▶ [Assignment]
Your job is to give again, exactly and with no additions, the lines in the records below from the one with "Type : [89, 276, 131, 295]" through the one with "As has been", both included. Omit the pictures.

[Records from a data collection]

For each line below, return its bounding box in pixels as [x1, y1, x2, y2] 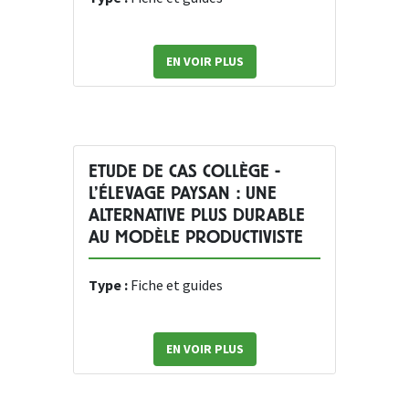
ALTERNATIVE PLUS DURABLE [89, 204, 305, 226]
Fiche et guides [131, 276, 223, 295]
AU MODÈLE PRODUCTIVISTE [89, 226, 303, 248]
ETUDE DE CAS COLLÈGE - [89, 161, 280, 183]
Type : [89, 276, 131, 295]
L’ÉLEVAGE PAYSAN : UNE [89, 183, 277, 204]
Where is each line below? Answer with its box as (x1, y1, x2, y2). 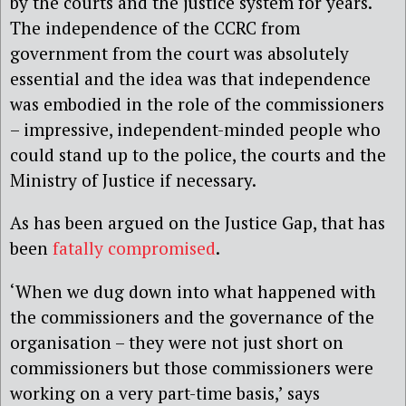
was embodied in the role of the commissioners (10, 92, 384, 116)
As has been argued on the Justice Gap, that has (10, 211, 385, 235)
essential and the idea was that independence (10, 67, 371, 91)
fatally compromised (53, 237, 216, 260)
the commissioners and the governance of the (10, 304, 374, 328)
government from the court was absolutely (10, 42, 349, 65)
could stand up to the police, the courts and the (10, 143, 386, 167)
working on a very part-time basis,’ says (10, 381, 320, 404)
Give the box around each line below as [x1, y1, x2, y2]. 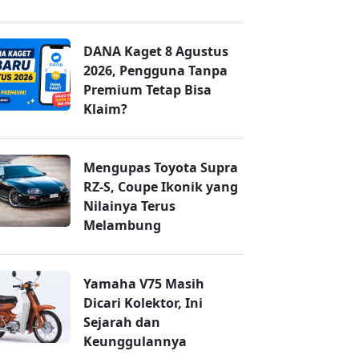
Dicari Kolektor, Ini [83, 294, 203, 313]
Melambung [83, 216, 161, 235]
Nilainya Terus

* * *

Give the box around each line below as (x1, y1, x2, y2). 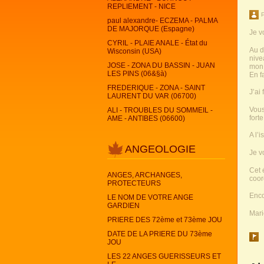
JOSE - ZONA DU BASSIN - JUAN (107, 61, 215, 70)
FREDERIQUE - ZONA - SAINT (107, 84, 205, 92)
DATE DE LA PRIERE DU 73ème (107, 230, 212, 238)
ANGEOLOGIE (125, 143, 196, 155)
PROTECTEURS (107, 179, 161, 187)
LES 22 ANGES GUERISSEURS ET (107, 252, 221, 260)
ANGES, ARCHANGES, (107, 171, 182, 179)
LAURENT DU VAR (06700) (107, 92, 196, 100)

▶ [Answer box]
Type : [89, 276, 131, 295]
L’ÉLEVAGE PAYSAN : UNE [89, 183, 277, 204]
Where is each line below? Answer with its box as (x1, y1, x2, y2). 
was embodied in the role of the commissioners (10, 92, 384, 116)
As has been argued on the Justice Gap, that has (10, 211, 385, 235)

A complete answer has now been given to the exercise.